Fast Bitwise Sum in Python

Question

Is there an efficient way to calculate sum of bits in each column over array in Python?

Example (Python 3.7 and Numpy 1.20.1):

1. Create numpy array with values 0 or 1

import numpy as np

array = np.array(
    [
     [1, 0, 1],   
     [1, 1, 1], 
     [0, 0, 1],    
    ]
)

2. Compress size by np.packbits

pack_array = np.packbits(array, axis=1)

3. Expected result: sum of bits in each position (column) without np.unpackbits to get the same as array.sum(axis=0):

array([2, 1, 3])

I found just very slow solution:

dim = array.shape[1]
candidates = np.zeros((dim, dim)).astype(int)
np.fill_diagonal(candidates, 1)

pack_candidates = np.packbits(candidates, axis=1)

np.apply_along_axis(lambda c:np.sum((np.bitwise_and(pack_array, c) == c).all(axis=1)), 1, pack_candidates)

Answer 1

Using np.unpackbits can be problematic if the input array is big since the resulting array can be too big to fit in RAM, and even if it does fit in RAM, this would be far from being efficient since the huge array have to be written and read from the (slow) main memory. The same thing apply for CPU caches: smaller arrays can generally be computed faster. Moreover, np.unpackbits have a quite big overhead for small arrays.

AFAIK, this is not possible to do this operation very efficiently in Numpy while using a small amount of RAM (ie. using np.unpackbits, as pointed out by @mathfux). However, Numba can be used to speed up this computation, especially for small arrays. Here is the code:

@nb.njit('int32[::1](uint8[:,::1], int_)')
def bitSum(packed, m):
    n = packed.shape[0]
    assert packed.shape[1]*8-7 <= m <= packed.shape[1]*8
    res = np.zeros(m, dtype=np.int32)
    for i in range(n):
        for j in range(m):
            res[j] += bool(packed[i, j//8] & (128>>(j%8)))
    return res

If you want a faster implementation, you can optimize the code by working on fixed-size tiles. However, this makes the code also more complex.

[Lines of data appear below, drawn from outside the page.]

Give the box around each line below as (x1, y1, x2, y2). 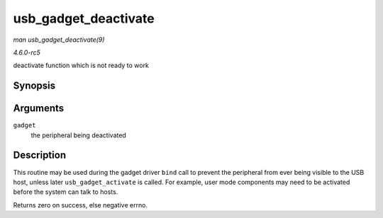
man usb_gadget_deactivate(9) (13, 35, 105, 44)
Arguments (13, 103, 65, 115)
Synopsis (13, 80, 56, 92)
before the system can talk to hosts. (13, 188, 118, 196)
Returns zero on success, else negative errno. (13, 200, 148, 209)
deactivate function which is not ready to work (13, 61, 149, 70)
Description (13, 149, 67, 161)
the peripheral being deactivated (30, 131, 127, 139)
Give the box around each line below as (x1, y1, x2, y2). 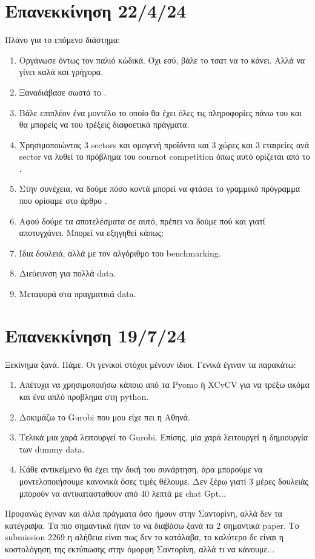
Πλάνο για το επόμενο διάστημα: (5, 33, 121, 46)
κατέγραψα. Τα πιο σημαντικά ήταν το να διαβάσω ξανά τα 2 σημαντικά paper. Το (5, 518, 299, 531)
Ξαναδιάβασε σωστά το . (19, 85, 107, 98)
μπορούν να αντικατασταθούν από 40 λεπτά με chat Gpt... (19, 486, 226, 499)
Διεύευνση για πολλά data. (19, 267, 116, 279)
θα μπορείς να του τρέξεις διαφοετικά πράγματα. (19, 118, 190, 131)
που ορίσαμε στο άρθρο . (19, 194, 107, 207)
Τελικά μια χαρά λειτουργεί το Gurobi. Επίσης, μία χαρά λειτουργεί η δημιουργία (19, 431, 308, 443)
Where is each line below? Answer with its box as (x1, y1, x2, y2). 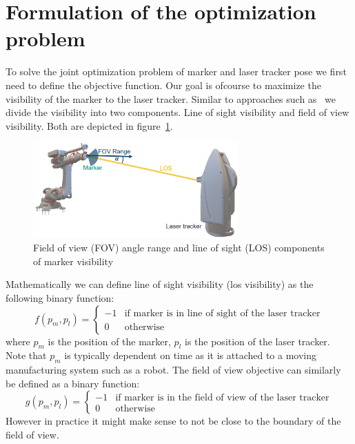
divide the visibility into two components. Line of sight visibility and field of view (6, 105, 349, 119)
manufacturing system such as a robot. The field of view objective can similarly (6, 363, 341, 377)
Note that (6, 348, 47, 363)
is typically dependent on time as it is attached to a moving (64, 348, 317, 363)
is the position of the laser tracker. (185, 334, 330, 348)
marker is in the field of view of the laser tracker (124, 392, 329, 403)
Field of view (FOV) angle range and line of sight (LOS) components (33, 240, 325, 255)
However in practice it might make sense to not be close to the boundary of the (6, 414, 341, 428)
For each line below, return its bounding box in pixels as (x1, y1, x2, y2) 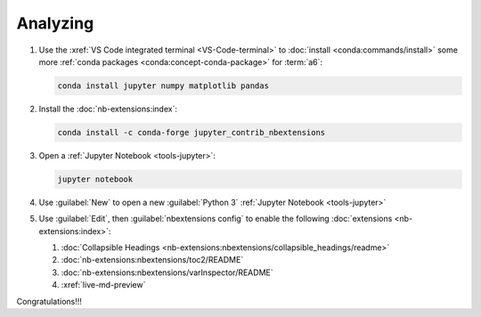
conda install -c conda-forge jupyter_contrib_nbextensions (57, 127, 326, 137)
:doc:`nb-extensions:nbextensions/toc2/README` (61, 255, 244, 265)
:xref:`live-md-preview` (61, 280, 146, 290)
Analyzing (16, 13, 94, 33)
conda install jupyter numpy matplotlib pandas (57, 80, 269, 91)
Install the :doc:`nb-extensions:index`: (38, 103, 178, 114)
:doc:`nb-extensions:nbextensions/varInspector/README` (61, 267, 273, 278)
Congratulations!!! (16, 296, 82, 306)
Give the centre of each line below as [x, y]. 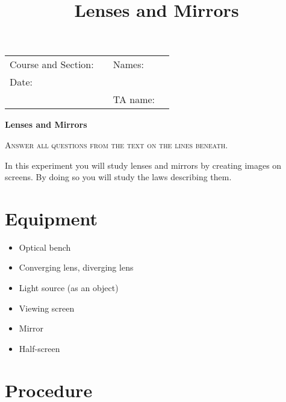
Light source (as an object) [69, 288]
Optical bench [45, 247]
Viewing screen [47, 308]
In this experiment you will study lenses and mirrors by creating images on [143, 165]
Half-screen [39, 348]
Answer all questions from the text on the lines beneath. [117, 144]
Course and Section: [52, 64]
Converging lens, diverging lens [76, 267]
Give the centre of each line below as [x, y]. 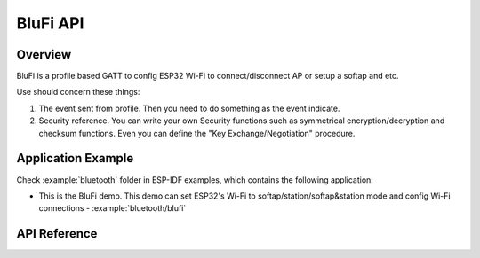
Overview [44, 55]
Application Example [75, 158]
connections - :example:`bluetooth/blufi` [112, 208]
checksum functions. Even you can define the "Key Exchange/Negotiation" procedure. [197, 133]
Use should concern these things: [78, 92]
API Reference [57, 234]
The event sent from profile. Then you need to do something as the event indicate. [189, 108]
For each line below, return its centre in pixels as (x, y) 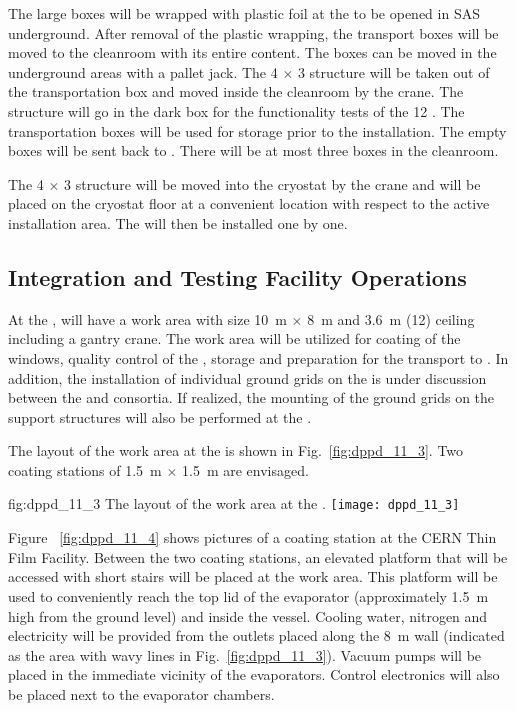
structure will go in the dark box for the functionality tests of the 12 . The (236, 110)
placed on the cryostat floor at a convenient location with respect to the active (249, 203)
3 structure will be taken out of (393, 71)
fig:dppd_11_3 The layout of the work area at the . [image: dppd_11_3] (234, 503)
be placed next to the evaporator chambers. (141, 693)
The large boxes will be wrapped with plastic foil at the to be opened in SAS (244, 13)
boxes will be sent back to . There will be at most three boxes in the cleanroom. (253, 150)
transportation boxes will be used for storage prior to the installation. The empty (257, 130)
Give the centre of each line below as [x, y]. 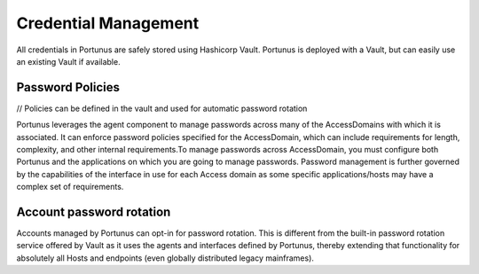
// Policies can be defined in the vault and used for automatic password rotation [162, 108]
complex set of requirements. [70, 187]
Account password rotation [94, 212]
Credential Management [108, 23]
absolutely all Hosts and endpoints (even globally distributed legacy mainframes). [165, 258]
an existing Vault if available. [68, 61]
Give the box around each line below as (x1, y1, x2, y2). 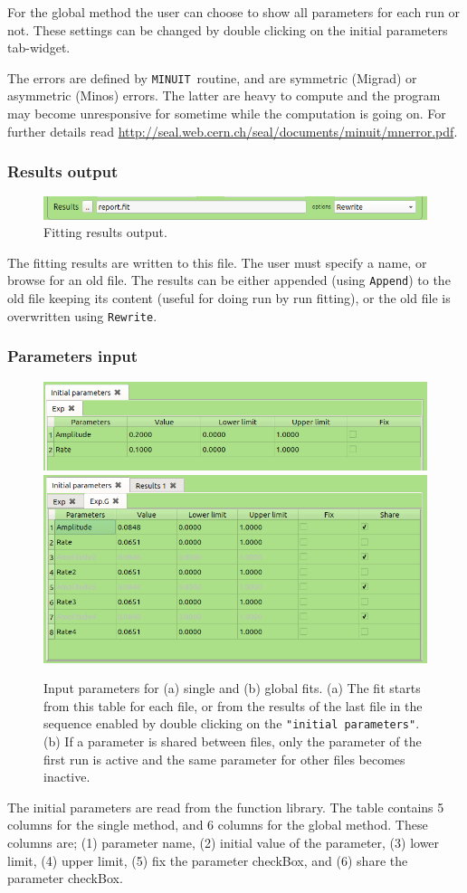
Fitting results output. (43, 223, 167, 242)
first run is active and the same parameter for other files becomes (43, 749, 405, 768)
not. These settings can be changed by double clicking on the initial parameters (7, 20, 448, 39)
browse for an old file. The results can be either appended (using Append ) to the (7, 271, 451, 290)
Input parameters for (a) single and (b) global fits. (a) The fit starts (43, 679, 421, 698)
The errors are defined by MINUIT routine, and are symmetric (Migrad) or (7, 68, 417, 87)
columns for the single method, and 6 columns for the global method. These (7, 815, 428, 834)
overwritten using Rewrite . (7, 306, 157, 325)
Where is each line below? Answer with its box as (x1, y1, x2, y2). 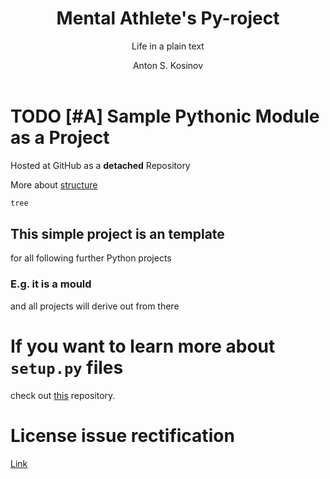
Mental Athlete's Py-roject (56, 7, 280, 30)
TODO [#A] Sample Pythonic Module (10, 105, 320, 127)
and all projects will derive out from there (10, 300, 180, 312)
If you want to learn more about (10, 335, 276, 357)
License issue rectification (10, 424, 235, 447)
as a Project (10, 126, 110, 149)
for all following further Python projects (10, 252, 172, 264)
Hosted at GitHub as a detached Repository (10, 159, 191, 171)
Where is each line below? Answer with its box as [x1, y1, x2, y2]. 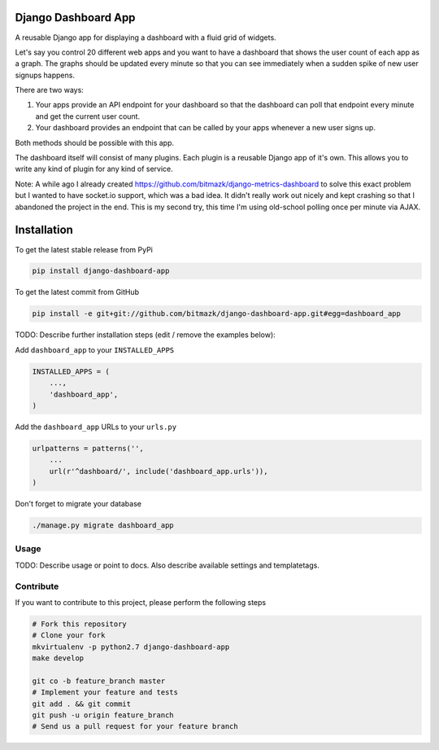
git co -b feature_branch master [32, 676, 166, 686]
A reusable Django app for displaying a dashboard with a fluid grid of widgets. [15, 33, 276, 42]
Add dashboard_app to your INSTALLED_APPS [15, 344, 175, 354]
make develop [32, 654, 85, 663]
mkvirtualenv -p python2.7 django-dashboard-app [32, 642, 230, 651]
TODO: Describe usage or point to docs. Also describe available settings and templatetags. [15, 560, 320, 570]
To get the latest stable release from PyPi [15, 244, 154, 254]
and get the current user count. [35, 111, 141, 121]

Here is the resulting code:

@nb.njit('int32[::1](uint8[:,::1], int_)')
def bitSumOpt(packed, m):
    n = packed.shape[0]
    assert packed.shape[1]*8-7 <= m <= packed.shape[1]*8
    res = np.zeros(m, dtype=np.int32)
    for i in range(0, n, 4):
        for j in range(0, m, 8):
            if i+3 < n and j+7 < m:
                # Highly-optimized 4x8 tile computation
                k = j//8
                b0, b1, b2, b3 = packed[i,k], packed[i+1,k], packed[i+2,k], packed[i+3,k]
                for j2 in range(8):
                    shift = 7 - j2
                    mask = 1 << shift
                    res[j+j2] += ((b0 & mask) + (b1 & mask) + (b2 & mask) + (b3 & mask)) >> shift
            else:
                # Slow fallback computation
                for i2 in range(i, min(i+4, n)):
                    for j2 in range(j, min(j+8, m)):
                        res[j2] += bool(packed[i2, j2//8] & (128>>(j2%8)))
    return res

Here are performance results on my machine:

On the example array:
Initial code:    62.90 us   (x1)
numpy_sumbits:    4.37 us   (x14)
bitSumOpt:        0.84 us   (x75)
bitSum:           0.77 us   (x82)

On a random 2000x2000 array:
Initial code:  1203.8  ms   (x1)
numpy_sumbits:    3.9  ms   (x308)
bitSum:           2.7  ms   (x446)
bitSumOpt:        1.5  ms   (x802)

The memory footprint of the Numba implementations is much better too (at least 8 times smaller).